Reading the records below, count the lines in which the string "with" appears; write the number only.

Dataset records:
════════
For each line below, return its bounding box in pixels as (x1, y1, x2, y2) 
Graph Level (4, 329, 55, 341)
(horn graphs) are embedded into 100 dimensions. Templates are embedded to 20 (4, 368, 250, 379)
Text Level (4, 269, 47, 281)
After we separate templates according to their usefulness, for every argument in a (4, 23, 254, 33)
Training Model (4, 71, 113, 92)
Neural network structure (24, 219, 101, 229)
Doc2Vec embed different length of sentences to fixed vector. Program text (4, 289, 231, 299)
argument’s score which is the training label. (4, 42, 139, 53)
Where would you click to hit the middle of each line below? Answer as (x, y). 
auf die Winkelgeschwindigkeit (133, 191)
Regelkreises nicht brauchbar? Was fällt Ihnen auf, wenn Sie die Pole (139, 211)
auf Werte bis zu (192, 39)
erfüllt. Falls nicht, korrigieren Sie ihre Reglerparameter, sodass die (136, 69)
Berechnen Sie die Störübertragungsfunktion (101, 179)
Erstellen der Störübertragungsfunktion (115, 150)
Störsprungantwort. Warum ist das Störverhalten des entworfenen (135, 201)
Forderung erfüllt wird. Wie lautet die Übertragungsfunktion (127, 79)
════════
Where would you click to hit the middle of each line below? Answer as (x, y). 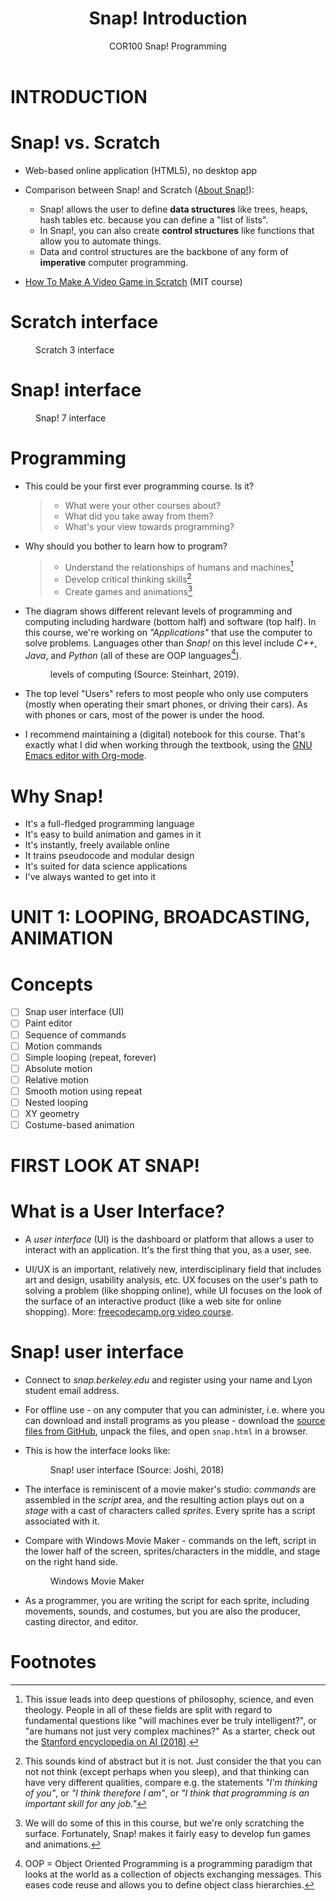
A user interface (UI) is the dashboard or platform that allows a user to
════════
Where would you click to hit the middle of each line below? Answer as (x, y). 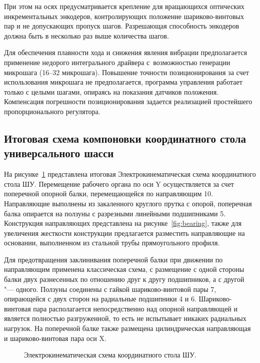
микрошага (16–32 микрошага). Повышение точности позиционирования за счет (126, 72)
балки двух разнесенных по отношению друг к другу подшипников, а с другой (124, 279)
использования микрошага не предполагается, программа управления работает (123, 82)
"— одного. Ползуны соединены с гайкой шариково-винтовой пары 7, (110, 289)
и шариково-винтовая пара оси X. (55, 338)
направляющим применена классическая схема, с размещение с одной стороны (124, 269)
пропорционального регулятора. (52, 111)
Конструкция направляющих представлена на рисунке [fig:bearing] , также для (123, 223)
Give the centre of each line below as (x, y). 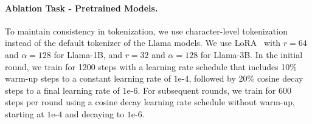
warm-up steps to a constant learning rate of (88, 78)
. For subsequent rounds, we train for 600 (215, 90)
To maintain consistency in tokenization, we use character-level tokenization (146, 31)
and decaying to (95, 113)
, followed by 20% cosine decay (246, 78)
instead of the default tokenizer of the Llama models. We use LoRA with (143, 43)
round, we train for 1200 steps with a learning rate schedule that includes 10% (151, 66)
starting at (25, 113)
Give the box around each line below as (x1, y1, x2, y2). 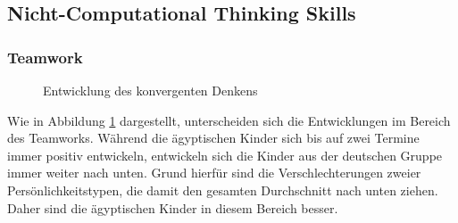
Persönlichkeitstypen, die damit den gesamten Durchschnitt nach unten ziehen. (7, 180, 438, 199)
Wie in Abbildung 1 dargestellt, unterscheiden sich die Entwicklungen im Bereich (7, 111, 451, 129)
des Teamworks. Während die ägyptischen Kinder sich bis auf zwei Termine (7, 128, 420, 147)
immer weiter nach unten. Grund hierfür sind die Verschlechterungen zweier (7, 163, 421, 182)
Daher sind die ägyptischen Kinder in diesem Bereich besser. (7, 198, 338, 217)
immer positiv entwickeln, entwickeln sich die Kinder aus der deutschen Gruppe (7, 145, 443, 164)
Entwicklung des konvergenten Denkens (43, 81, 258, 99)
════════
Answer section: 2